Demikian pula, dalam kondisi padang pasir yang sulit, merupakan hal amat mulia jika kedermawanan diberi tempat tinggi dalam daftar kebajikan utama. Kebutuhan akan bahan-bahan pokok yang sangat sulit diperoleh, telah membuat tindakan kedermawanan sebagai salah satu aspek penting dalam perjuangan mempertahankan eksistensi. Dalam pandangan orang-orang Arab, kedermawanan bertalian erat dengan konsep kemuliaan, dan dianggap sebagai bukti kemuliaan sejati seseorang. Bagi seorang pagan Arab, kedermawanan bukan sekadar manifestasi dari rasa solidaritas kesukuannya, karena sangat sering kedermawanan diperluas kepada orang-orang asing luar keanggotaan sukunya. Tindakan kemurahan hatinya juga tidak selalu didorong oleh motif berbuat baik. Baginya, kedermawanan terutama sekali merupakan tindakan untuk membuktikan kemuliaan dan, karena itu, selalu dipamerkan.

Sementara memegang janji di kalangan orang-orang Arab merupakan salah satu kebajikan tertinggi lainnya yang paling khas. Sebagaimana yang dapat diduga, kebajikan utama ini berhubungan intim dengan masalah pertalian darah, dan dalam kebanyakan kasus dipraktikkan dalam ikatan kesukuan. Kebajikan memegang janji memanifestasikan dirinya dalam kerelaan seseorang untuk berkorban nyawa tanpa pamrih demi menmbela sesama anggota suku atau klan, karena secara primordial ia terikat janji dan kehormatan untuk melakukan hal tersebut.

Dalam skala yang lebih luas, nilai keteguhan memegang janji (dengan mempertimbangkan sulitnya kehidupan di padang pasir) terlihat sangat penting, serta dijelmakan dalam pakta-pakta antarsuku dan institusi yang dikenal sebagai empat bulan suci, ketika seluruh pertikaian dan peperangan mesti dihentikan dalam rangka memberi kesempatan kepada para peziarah untuk melakukan ziarah ke kota-kota suci dan kepada para pedagang untuk melakukan perniagaan.

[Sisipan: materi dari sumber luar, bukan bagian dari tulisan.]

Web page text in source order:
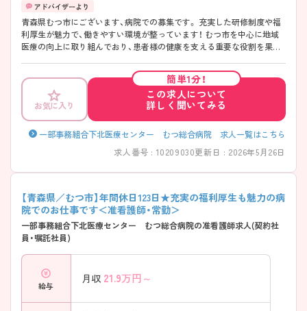
青森県むつ市にございます、病院での募集です。 充実した研修制度や福
利厚生が魅力で、働きやすい環境が整っています！ むつ市を中心に地域
医療の向上に取り組んでおり、患者様の健康を支える重要な役割を果た
ントもお伝えしますので是非ご応募お待ちしております♪
お気に入り
簡単1分！
この求人について
詳しく聞いてみる
一部事務組合下北医療センター むつ総合病院 求人一覧はこちら
求人番号 : 10209030更新日 : 2026年5月26日
【青森県／むつ市】年間休日123日★充実の福利厚生も魅力の病
院でのお仕事です＜准看護師・常勤＞
一部事務組合下北医療センター むつ総合病院の准看護師求人(契約社
員・嘱託社員)
給与
月収 21.9万円～
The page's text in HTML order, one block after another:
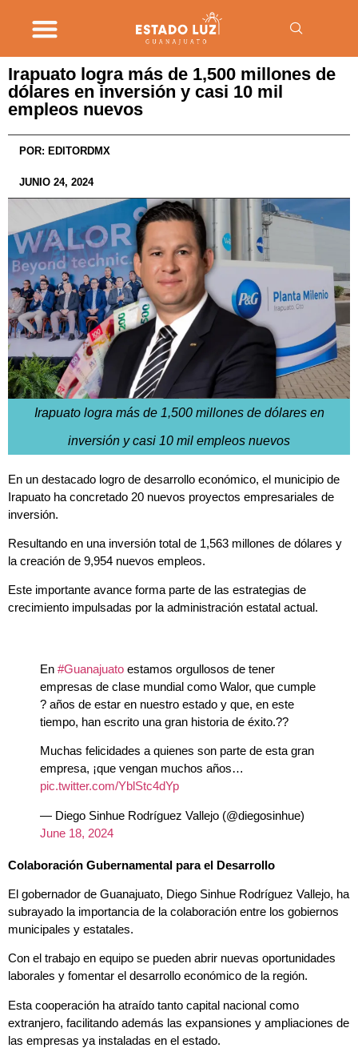
Irapuato logra más de 1,500 millones de
dólares en inversión y casi 10 mil
empleos nuevos
POR: EDITORDMX
JUNIO 24, 2024
Irapuato logra más de 1,500 millones de dólares en
inversión y casi 10 mil empleos nuevos
En un destacado logro de desarrollo económico, el municipio de
Irapuato ha concretado 20 nuevos proyectos empresariales de
inversión.
Resultando en una inversión total de 1,563 millones de dólares y
la creación de 9,954 nuevos empleos.
Este importante avance forma parte de las estrategias de
crecimiento impulsadas por la administración estatal actual.
En #Guanajuato estamos orgullosos de tener
empresas de clase mundial como Walor, que cumple
? años de estar en nuestro estado y que, en este
tiempo, han escrito una gran historia de éxito.??
Muchas felicidades a quienes son parte de esta gran
empresa, ¡que vengan muchos años…
pic.twitter.com/YblStc4dYp
— Diego Sinhue Rodríguez Vallejo (@diegosinhue)
June 18, 2024
Colaboración Gubernamental para el Desarrollo
El gobernador de Guanajuato, Diego Sinhue Rodríguez Vallejo, ha
subrayado la importancia de la colaboración entre los gobiernos
municipales y estatales.
Con el trabajo en equipo se pueden abrir nuevas oportunidades
laborales y fomentar el desarrollo económico de la región.
Esta cooperación ha atraído tanto capital nacional como
extranjero, facilitando además las expansiones y ampliaciones de
las empresas ya instaladas en el estado.
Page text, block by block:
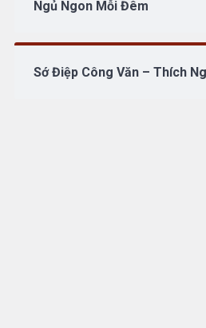
Ngủ Ngon Mỗi Đêm
Sớ Điệp Công Văn – Thích
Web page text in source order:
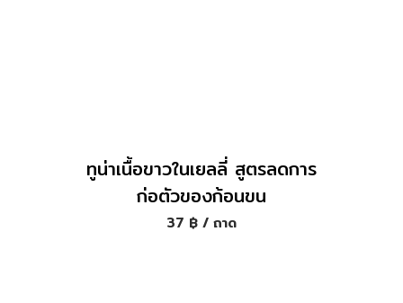
ทูน่าเนื้อขาวในเยลลี่ สูตรลดการ
ก่อตัวของก้อนขน
37 ฿ / ถาด
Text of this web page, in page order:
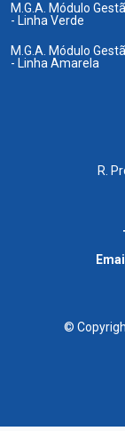
M.G.A. Módulo
- Linha Verde
M.G.A. Módulo
- Linha Amarela
R.
©
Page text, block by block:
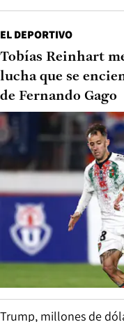
EL DEPORTIVO
Tobías Reinhart
lucha que se
de Fernando Gago
Trump, millones de

Hal-hal yang bertalian dengan kehormatan (code of honor) di kalangan orang Arab, yang sebagiannya telah diungkapkan di atas, memiliki kedudukan penting sebagai latar historis untuk memahami berbagai gagasan moral Al-Quran. Nilai-nilai kesukuan Arab itu sebagiannya ditolak secara tegas oleh Al-Quran dan sebagian lagi diterima, dimodifikasi, serta dikembangkan sesuai dengan kebutuhan Islam. Lebih tegas lagi, nilai-nilai lama tersebut secara radikal telah mengalami transformasi dan tercerabut dari bentuk tradisional kehidupan kesukuan Arab.

Sisi lain dari kehidupan di Jazirah Arab adalah pertanian. Di samping Yaman, terdapat sejumlah oase di bagian barat Arabia yang pekerjaan utama penduduknya adalah bertani. Yang terpenting dari oase-oase ini adalah Madinah. Panenan utama daerah ini adalah kurma, tetapi tanaman pangan lain juga dihasilkannya.

Adalah menarik bahwa dalam perkembangan pertanian di Madinah maupun di oase-oase lain orang Yahudilah yang memainkan peran utama. Peran ini barangkali tidak lazim jika dikaitkan dengan eksistensi mereka sebagai pedagang dan penyandang dana di berbagai belahan dunia lain sejak abad pertengahan hingga kini. Sekalipun orang-orang Arab tertentu lebih belakangan menetap di Madınah dibandingkan orang-orang Yahudi, tetapi secara lebih dominan. Di oase-oase lain seperti Tayma, Fadak, Wadi al-Qura, dan Khaibar, pemukim utamanya juga orang-orang Yahu hijau ini, tidak begitu jelas. Dalam kebanyakan kasus, mereka telah mengadopsi bentuk-bentuk kemasyarakatan dan adat-istiadat Arab, serta hanya berbeda dalam agama.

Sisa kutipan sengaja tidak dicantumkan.